In case the model has to be pushed separately from training, the following command can be used:
$ python -m src.model.push_to_hub -p <insert/path/to/model> -n <insert-model-name>
For running training using docker-compose,
$ docker-compose up -d train-context-model # or other service name
$ python -m src.model.evaluate_base_model <insert-model-name> <insert/path/to/data> <insert/path/to/predictions> [--roberta]
This command outputs the predictions of a base model to a file. Examples of these .txt
files can be found in outputs/D4/
. The datapath should point to your training data.
$ python -m src.model.ensemble_model --train --load_preds <insert/path/to/predictions_1> ... <.../predictions_n> --ensemble_file <insert/path/for/ensemble> --data_file <insert/path/to/data> [--max_depth] [--min_split] [--criterion]
This command takes multiple prediction files (each output by the previous command), concatenates the predictions, and uses them as input for an ensemble model. The optional flags --max depth
, --min_split
, and --criterion
correspond to the arguments used when initializing the DecisionTreeClassifier
from scikit-learn.
$ python -m src.model.evaluation <hf-model-name> <test-file> <model-output-file> <results-file>
The src/model/evaluate.py script in this repo evaluates our trained model and produces the files in outputs/
and results/
. If you have data to evaluate on (e.g., a dev or test set) and you are not re-training your own model, this is the only step you need to run.
There are additional flags available for use in src/model/evaluate.py:
--context
includes context comments when pre-processing the given<test-file>
.--append_metrics
opens the<results-file>
in append mode, as opposed to overwriting the file contents.--roberta
uses the pretrained RoBERTa tokenizer, as opposed to the BERT tokenizer.
These flags should match the loaded model; for example, if your <hf-model-name>
is a fine-tuned RoBERTa model, you should use the --roberta
flag. Examples of these flags are in src/D3_run_evaluate.sh
.
If running for your own model, note that the <hf-model-name>
argument must match the name of your Hugging Face Model Hub repo, beginning with your username. Ex: "Jade13/LING_573_ND_Trainer_D2_NoDev".
$ python -m src.model.evaluate_base_model <insert-model-name> <insert/path/to/data> <insert/path/to/predictions> [--roberta] [--sand]
This command is similar to the training command.
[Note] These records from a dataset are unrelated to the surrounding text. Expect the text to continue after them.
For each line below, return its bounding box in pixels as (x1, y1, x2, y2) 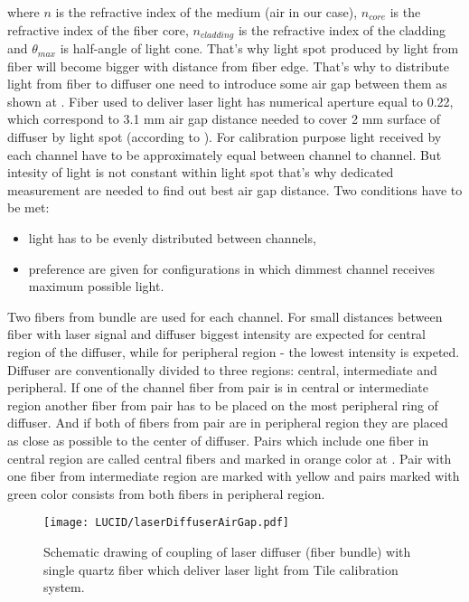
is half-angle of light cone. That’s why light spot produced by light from (60, 39, 459, 58)
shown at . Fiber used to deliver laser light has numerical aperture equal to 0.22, (7, 91, 454, 110)
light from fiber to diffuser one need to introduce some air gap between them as (7, 74, 447, 93)
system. (43, 578, 85, 597)
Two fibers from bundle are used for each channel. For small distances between (7, 306, 443, 325)
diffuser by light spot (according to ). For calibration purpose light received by (7, 127, 442, 146)
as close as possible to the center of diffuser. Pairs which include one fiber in (7, 430, 429, 449)
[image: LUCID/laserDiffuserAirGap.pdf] (43, 516, 290, 530)
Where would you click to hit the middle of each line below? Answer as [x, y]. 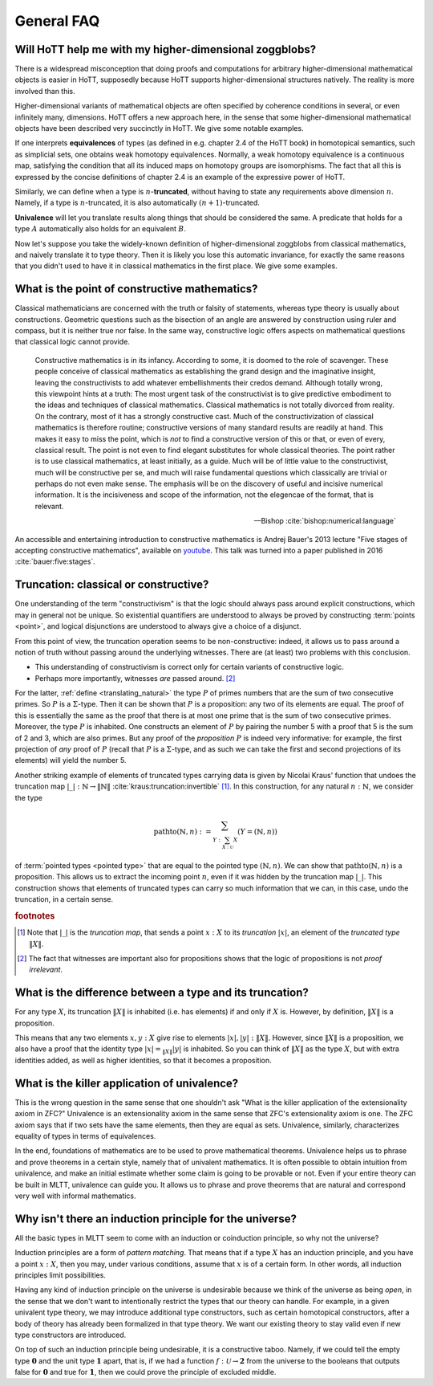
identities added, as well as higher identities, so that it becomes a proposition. [143, 1060]
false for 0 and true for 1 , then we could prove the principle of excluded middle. [146, 1372]
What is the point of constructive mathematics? [136, 289]
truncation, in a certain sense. [64, 899]
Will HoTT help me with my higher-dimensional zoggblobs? [166, 49]
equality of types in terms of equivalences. [85, 1135]
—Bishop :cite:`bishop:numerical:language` [325, 521]
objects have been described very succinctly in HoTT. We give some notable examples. [159, 128]
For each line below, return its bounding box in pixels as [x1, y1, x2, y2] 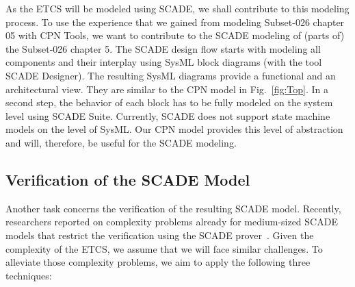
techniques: [5, 268, 52, 282]
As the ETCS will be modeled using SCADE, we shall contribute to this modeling [5, 1, 350, 15]
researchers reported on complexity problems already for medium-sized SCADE [5, 214, 338, 229]
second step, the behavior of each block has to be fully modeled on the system [5, 95, 333, 110]
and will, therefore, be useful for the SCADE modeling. [5, 135, 237, 149]
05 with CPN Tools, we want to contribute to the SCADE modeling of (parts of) [5, 28, 345, 42]
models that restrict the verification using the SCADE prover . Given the [5, 227, 314, 242]
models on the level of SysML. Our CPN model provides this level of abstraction [5, 122, 343, 136]
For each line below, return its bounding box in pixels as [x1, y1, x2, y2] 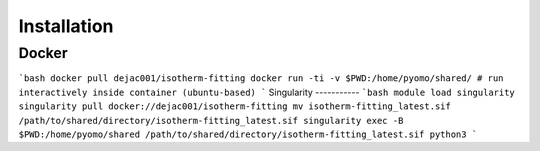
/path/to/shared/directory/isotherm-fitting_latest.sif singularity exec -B [18, 115, 404, 126]
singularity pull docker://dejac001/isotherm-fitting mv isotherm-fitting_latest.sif [18, 101, 452, 112]
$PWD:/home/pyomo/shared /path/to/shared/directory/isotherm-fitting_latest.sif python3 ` [18, 128, 478, 140]
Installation [18, 15, 114, 37]
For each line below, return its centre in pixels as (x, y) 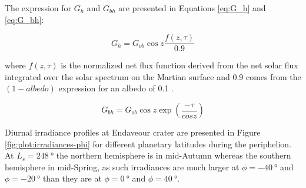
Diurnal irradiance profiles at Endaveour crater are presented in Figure (133, 132)
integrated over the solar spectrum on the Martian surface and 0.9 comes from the (153, 76)
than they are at (72, 178)
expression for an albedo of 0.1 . (116, 88)
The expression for (38, 8)
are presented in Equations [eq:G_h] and (192, 8)
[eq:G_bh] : (24, 19)
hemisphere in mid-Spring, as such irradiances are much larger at (122, 166)
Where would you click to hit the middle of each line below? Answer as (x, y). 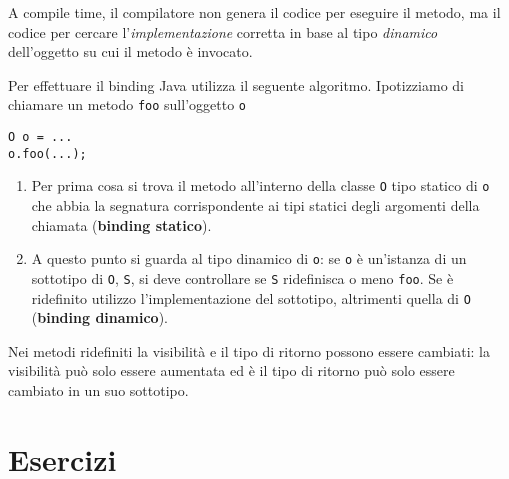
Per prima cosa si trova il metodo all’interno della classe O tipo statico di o (260, 185)
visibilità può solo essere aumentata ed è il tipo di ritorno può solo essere (231, 370)
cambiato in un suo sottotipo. (98, 389)
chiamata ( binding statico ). (121, 224)
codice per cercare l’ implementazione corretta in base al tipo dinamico (223, 31)
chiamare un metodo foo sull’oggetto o (127, 104)
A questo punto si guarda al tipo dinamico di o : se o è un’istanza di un (249, 258)
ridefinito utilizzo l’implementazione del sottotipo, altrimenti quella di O (251, 297)
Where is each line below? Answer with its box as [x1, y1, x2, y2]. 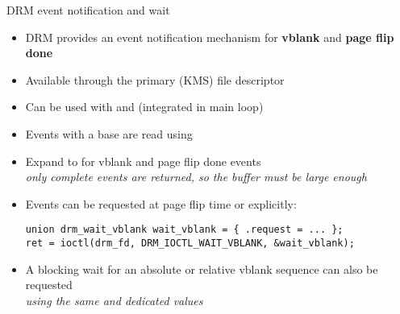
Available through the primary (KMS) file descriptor [25, 71, 285, 88]
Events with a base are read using [25, 125, 193, 142]
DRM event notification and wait [6, 2, 170, 18]
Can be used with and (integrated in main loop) [25, 98, 264, 115]
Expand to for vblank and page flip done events [25, 152, 261, 169]
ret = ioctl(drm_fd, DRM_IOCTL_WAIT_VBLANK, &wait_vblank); [25, 238, 355, 249]
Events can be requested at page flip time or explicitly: [25, 195, 297, 212]
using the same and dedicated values [25, 291, 203, 308]
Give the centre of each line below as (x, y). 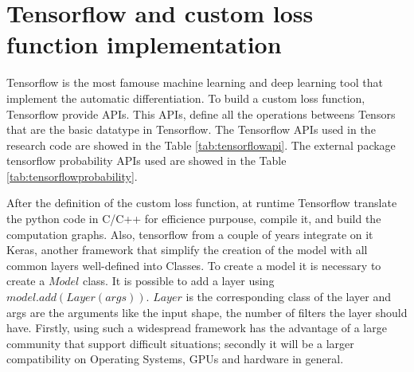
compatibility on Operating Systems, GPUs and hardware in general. (175, 359)
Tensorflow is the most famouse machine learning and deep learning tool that (195, 82)
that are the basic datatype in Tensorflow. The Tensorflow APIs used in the (191, 129)
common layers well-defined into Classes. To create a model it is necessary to (194, 265)
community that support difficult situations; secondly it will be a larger (180, 343)
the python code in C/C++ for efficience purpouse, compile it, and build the (194, 219)
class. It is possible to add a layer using (178, 281)
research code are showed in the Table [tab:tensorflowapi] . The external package (201, 145)
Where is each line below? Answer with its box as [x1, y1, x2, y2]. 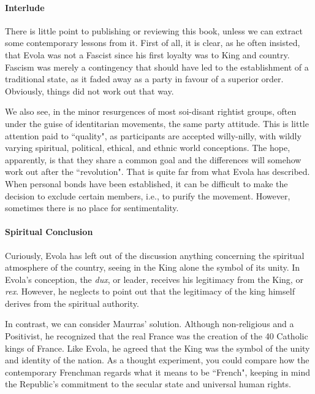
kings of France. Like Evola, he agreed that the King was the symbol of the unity [5, 341, 310, 354]
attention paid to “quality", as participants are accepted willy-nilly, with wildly [5, 129, 302, 142]
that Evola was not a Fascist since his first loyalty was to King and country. [5, 48, 290, 61]
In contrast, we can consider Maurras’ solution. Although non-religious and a [5, 317, 294, 330]
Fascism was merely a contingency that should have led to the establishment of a [5, 60, 309, 73]
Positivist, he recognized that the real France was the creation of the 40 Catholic [5, 330, 308, 342]
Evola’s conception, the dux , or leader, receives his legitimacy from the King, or [5, 272, 303, 285]
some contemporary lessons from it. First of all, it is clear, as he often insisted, [5, 36, 300, 49]
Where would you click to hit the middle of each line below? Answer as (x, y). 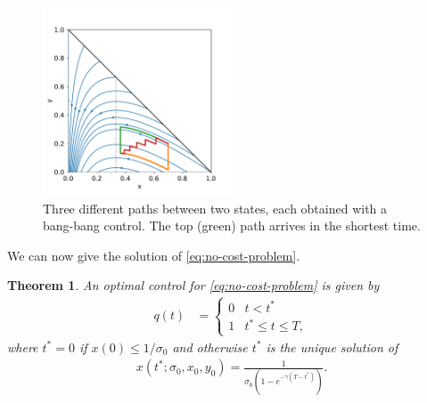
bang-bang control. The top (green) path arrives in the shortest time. (232, 226)
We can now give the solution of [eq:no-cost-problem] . (154, 255)
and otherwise (210, 347)
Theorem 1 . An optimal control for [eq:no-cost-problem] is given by (193, 285)
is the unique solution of (332, 347)
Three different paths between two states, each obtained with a (215, 208)
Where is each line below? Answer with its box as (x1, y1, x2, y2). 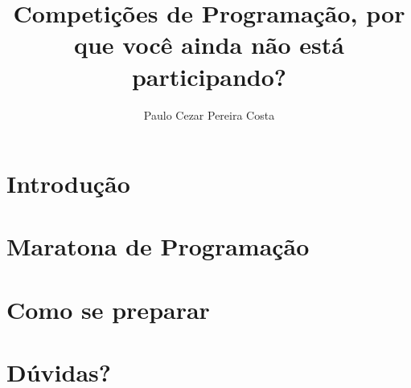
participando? (131, 59, 287, 92)
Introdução (6, 167, 130, 200)
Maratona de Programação (6, 230, 310, 263)
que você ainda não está (73, 28, 344, 61)
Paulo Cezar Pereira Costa (143, 106, 275, 123)
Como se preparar (6, 292, 210, 325)
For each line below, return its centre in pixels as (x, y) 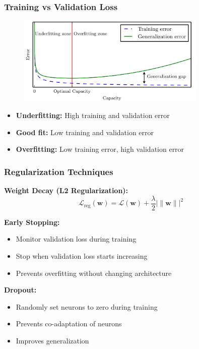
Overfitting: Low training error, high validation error (100, 149)
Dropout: (20, 290)
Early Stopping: (32, 222)
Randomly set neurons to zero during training (87, 306)
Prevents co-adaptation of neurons (69, 324)
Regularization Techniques (59, 171)
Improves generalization (52, 340)
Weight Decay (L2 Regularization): (66, 190)

The datapath should point to your evaluation data. --sand
should be used to indicate whether your evaluation data is SAND data. (By default, it is processed as SARC data.) Note that you can train on SAND data using this same flag, but it hasn't been fully tested.
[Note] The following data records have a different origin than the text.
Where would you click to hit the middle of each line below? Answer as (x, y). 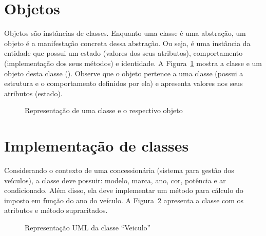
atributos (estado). (33, 93)
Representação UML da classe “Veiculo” (88, 227)
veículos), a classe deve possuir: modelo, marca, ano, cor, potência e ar (115, 180)
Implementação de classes (97, 146)
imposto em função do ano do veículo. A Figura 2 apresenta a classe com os (124, 200)
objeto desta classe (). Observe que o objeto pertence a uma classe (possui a (124, 73)
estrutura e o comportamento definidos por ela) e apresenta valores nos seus (123, 83)
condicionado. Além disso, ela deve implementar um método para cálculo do (124, 190)
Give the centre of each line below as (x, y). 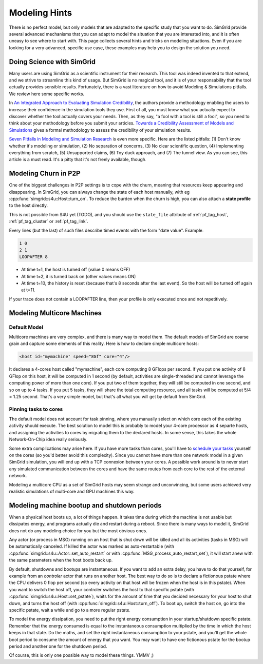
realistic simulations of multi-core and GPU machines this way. (72, 491)
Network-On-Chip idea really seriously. (48, 440)
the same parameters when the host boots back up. (61, 560)
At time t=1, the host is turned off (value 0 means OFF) (76, 270)
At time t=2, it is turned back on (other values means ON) (79, 276)
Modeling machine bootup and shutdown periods (85, 505)
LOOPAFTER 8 (34, 257)
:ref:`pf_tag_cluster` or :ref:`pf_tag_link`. (49, 221)
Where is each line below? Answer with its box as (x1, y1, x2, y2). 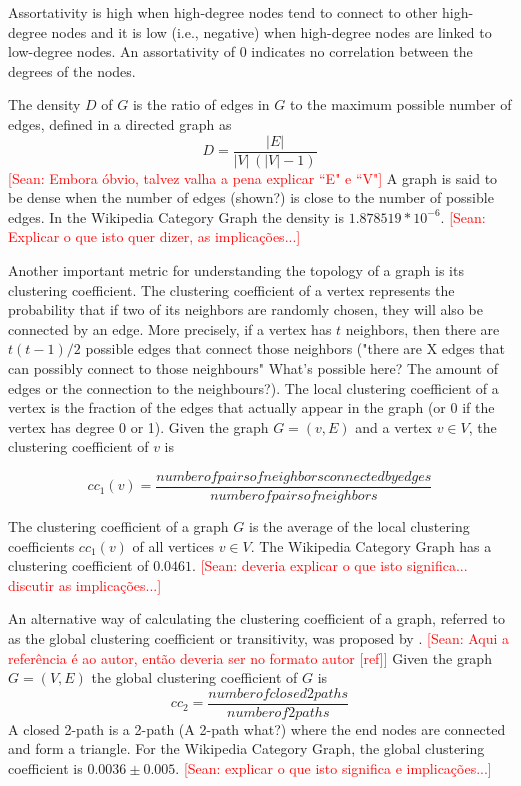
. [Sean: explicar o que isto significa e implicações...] (175, 758, 492, 778)
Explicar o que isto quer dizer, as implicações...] (8, 226, 301, 247)
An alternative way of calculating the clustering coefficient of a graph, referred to (8, 608, 505, 629)
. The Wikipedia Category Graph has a (250, 535, 492, 556)
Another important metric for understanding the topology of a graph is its (8, 260, 464, 280)
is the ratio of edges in (132, 94, 270, 115)
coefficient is (8, 758, 83, 778)
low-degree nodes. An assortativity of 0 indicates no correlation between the (8, 41, 473, 62)
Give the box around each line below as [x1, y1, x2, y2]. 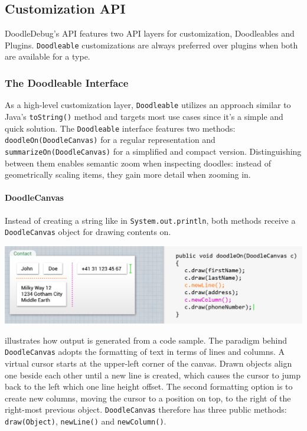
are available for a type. [5, 50, 90, 63]
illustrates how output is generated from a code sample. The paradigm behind [5, 334, 288, 346]
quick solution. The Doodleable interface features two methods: [5, 122, 236, 134]
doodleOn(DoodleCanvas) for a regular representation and [5, 133, 215, 146]
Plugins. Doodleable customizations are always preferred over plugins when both [5, 38, 298, 51]
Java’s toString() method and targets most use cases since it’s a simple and [5, 110, 283, 122]
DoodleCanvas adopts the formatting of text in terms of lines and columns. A [5, 345, 285, 358]
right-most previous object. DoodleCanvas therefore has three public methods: [5, 403, 287, 416]
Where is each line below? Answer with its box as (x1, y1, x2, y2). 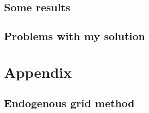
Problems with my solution (4, 28, 145, 44)
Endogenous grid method (4, 95, 135, 111)
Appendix (4, 62, 72, 82)
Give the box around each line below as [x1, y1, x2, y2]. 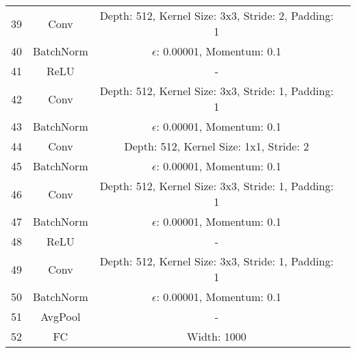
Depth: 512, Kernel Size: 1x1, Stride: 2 [124, 138, 309, 154]
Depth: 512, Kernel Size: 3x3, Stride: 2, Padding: [99, 8, 334, 23]
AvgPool [40, 309, 81, 324]
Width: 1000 [187, 328, 246, 344]
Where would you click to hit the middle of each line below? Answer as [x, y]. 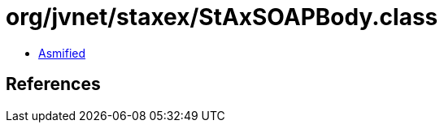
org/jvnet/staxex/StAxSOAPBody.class [222, 17]
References [53, 84]
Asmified [62, 53]
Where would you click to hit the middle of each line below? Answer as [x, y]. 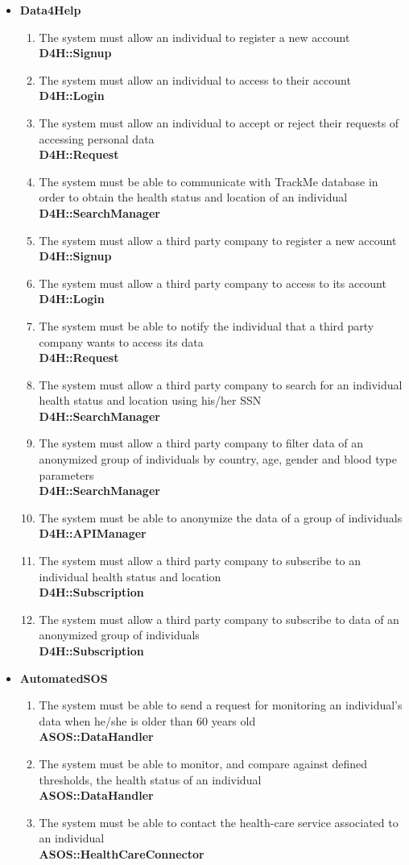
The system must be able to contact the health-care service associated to [219, 822]
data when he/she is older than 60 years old [147, 720]
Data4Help [50, 10]
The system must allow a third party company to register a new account [218, 240]
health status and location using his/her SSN [150, 400]
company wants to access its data [121, 341]
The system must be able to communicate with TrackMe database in [209, 181]
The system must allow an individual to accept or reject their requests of [219, 122]

$ python -m src.model.ensemble_model --load_preds <insert/path/to/predictions_1> ... <.../predictions_n> --ensemble_file <insert/path/to/ensemble> --data_file <insert/path/to/data> --output_file <insert/path/for/output> --results_file <insert/path/for/metrics> [--sand]
This command evaluates the performance of the ensemble model and appends the F1-score to a specified results file. Again, the --sand
command should be used to indicate whether the evaluation data is SAND format.